In the summer of 2022, we received a case with the task of identifying a scammer. The input was a Telegram account — more precisely, just the name “CJ” and an exported chat between the client and the offender. Thus, the initial data consisted only of the account ID and some initials: CJ.

The scam scheme was quite simple — selling advertising in the accounts of famous personalities (musicians, porn actresses, etc.). After luring the victim with several real placements from mid-level celebrities, the scammer received several large orders totaling over $1 million and, of course, disappeared.

Moreover, by the time the task was taken into work, the scammer had already set a username.

Thus, at the start we had the following:

1. Telegram ID
2. Username
3. Avatar (not a photo)

Thanks to this, we were able to identify the full personal information of the scoundrel within an evening, including his place of residence in the USA, phone number, social media accounts, and some other information.
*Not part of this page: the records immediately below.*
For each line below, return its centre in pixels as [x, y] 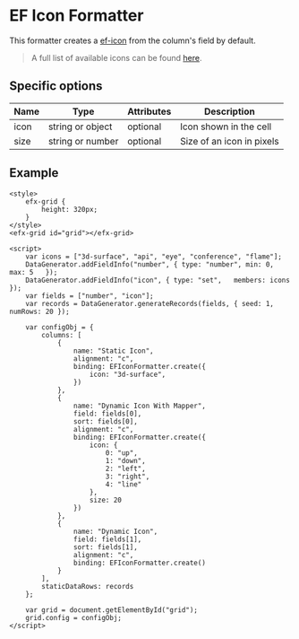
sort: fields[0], [106, 421]
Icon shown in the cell [226, 127]
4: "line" [124, 484]
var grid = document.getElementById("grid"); [112, 610]
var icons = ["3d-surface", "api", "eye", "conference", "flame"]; [154, 257]
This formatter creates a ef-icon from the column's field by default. [133, 40]
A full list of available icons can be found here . [116, 57]
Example [34, 173]

The summary of the results provided to the client was brief but made him very happy:

How did we do it?

Without going into investigative details that only a knowledgeable person would understand, here’s a brief summary of how it was accomplished.

In many fraud-related cases, the key to identifying the perpetrator lies in their mistakes and a factor like laziness. It was thanks to the latter that this deanonymization case was successfully closed.
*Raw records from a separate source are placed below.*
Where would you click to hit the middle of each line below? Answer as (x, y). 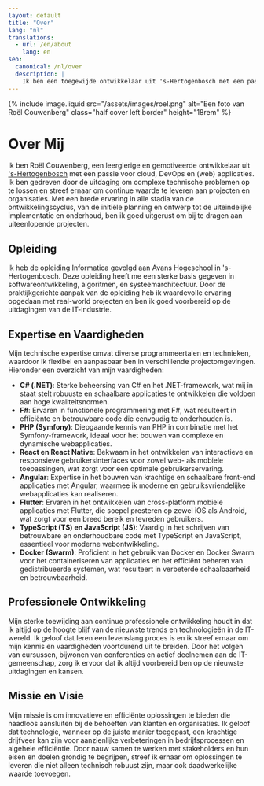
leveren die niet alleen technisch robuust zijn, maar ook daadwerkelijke (123, 765)
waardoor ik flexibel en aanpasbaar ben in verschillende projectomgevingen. (132, 362)
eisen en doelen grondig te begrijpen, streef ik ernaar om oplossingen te (125, 757)
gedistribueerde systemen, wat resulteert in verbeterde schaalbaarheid (135, 569)
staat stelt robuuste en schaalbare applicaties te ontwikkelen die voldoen (137, 393)
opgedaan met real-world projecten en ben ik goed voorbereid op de (119, 301)
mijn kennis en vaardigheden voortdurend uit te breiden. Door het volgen (126, 646)
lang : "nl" (26, 30)

By analyzing the history of the Telegram user’s nickname changes, the specialist noticed that some time ago one of the usernames was an abbreviation of the first and last name plus the word “official”. In addition, the “name” field contained a name starting with that same initial and a likely surname letter. This was enough to learn almost everything about this person within a few hours.
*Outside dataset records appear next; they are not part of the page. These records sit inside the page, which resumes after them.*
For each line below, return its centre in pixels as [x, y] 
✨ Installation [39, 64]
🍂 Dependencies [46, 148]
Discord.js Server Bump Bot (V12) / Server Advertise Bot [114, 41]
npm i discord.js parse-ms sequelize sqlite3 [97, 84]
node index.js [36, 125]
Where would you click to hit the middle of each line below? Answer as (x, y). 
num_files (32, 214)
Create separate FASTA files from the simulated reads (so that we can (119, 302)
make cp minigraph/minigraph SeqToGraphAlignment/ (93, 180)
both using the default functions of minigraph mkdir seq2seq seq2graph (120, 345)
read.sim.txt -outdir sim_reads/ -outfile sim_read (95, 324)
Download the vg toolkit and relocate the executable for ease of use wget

Searching for accounts on popular US social networks (Twitter, FB, LinkedIn) provided additional leads that formed the basis of several working hypotheses regarding the scammer’s identity.

Each hypothesis was tested. During the investigation of one of the versions, a deleted account (thankfully there is Google cache) was found on a social network. It contained information that matched the fragmented data already gathered about the criminal’s identity.

For example, in this post from his “work account,” the individual shares information that allows us to estimate his age:

Eventually, continuing to work through the main version, we found a number of other accounts and fragmented information, gradually assembling the puzzle.

Imagine our surprise when, upon identifying his phone number, we saw that it was linked to the Telegram account that started our investigation.

This situation strongly suggests that the person did not plan the crime in advance, and most likely the intent arose spontaneously. This is rather an exception in the practice of fraud investigations.